掠れた思い出 ページ28
Side Suho
何がまずかったのか…
ー色々重なったせいでイライラしてたこと
ー大したことないと決め付けて深く考えなかったこと
ー大切な思い出を掠れたまま乱雑に仕舞い込んでいたこと
きっと全部、まずかった
セフンと喧嘩した
原因は俺がセフナの愛用してたマグカップを割ってしまったこと…(主にあの鹿野郎が悪いけど)
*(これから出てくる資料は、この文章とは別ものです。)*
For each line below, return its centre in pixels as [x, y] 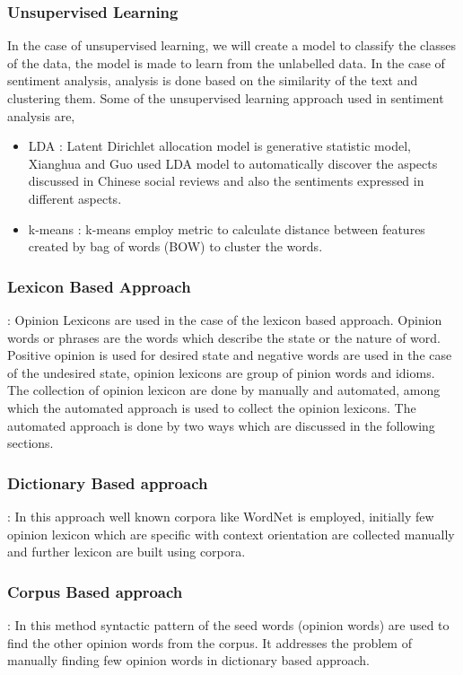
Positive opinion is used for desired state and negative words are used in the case [230, 355]
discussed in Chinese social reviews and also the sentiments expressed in [226, 181]
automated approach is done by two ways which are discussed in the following [221, 425]
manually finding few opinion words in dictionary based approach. [189, 660]
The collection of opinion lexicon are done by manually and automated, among [224, 390]
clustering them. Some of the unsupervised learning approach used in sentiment [226, 98]
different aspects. [75, 198]
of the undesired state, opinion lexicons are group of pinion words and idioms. [221, 372]
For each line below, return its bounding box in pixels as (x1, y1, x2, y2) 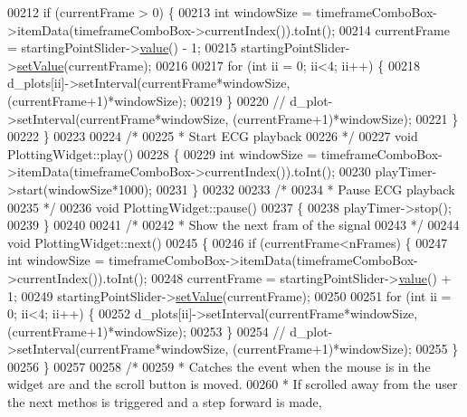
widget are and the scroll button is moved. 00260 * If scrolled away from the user (7, 374, 458, 393)
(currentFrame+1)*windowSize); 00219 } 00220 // (7, 90, 286, 109)
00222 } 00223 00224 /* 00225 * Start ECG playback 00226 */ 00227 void (7, 127, 418, 146)
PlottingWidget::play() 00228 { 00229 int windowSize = (7, 144, 318, 163)
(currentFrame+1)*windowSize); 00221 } (232, 109, 459, 128)
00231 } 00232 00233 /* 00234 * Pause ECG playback (156, 179, 455, 198)
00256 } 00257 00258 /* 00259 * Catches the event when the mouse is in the (7, 356, 431, 375)
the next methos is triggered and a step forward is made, (7, 393, 322, 412)
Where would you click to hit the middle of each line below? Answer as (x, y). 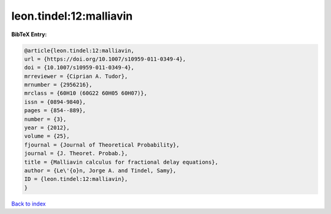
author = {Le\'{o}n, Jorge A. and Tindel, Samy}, (100, 171)
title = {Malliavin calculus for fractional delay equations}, (121, 162)
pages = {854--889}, (55, 111)
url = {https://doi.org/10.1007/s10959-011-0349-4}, (105, 59)
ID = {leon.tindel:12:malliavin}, (76, 179)
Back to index (29, 204)
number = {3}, (45, 119)
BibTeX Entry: (29, 34)
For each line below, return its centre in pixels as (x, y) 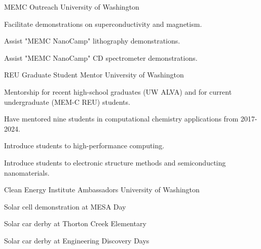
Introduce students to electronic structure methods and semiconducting (115, 162)
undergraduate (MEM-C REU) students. (67, 101)
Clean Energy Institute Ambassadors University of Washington (102, 190)
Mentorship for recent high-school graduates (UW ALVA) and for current (118, 91)
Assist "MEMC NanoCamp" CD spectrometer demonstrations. (101, 57)
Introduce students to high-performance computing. (84, 146)
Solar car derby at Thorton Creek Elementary (75, 223)
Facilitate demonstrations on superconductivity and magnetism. (103, 24)
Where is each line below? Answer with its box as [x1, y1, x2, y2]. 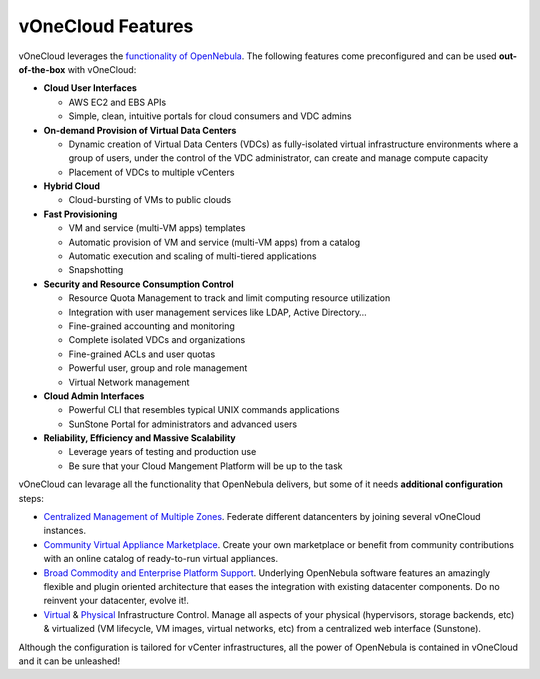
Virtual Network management [68, 376, 190, 388]
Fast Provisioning [43, 208, 118, 220]
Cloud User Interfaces [43, 82, 137, 94]
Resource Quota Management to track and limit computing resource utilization [68, 292, 391, 304]
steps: [18, 492, 44, 504]
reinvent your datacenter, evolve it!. [43, 595, 190, 607]
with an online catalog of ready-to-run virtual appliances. [43, 553, 279, 565]
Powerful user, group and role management [68, 362, 248, 374]

でもまぁ勝手に使ってしまったのは悪かったし割ってしまったんだからちゃんと何度も謝ったのに
なのにあいつは1日愚痴愚痴ぐちぐち言って…俺のことをAに言い付けて…好きなのを買ってやると言ってもいらないの一点張り
メンバーも全部俺が悪いとばかりに誰も庇ってくれないし…(鹿ヒョンはあの後死んだ目をしたマネージャーに引き摺られて直ぐ様帰国した)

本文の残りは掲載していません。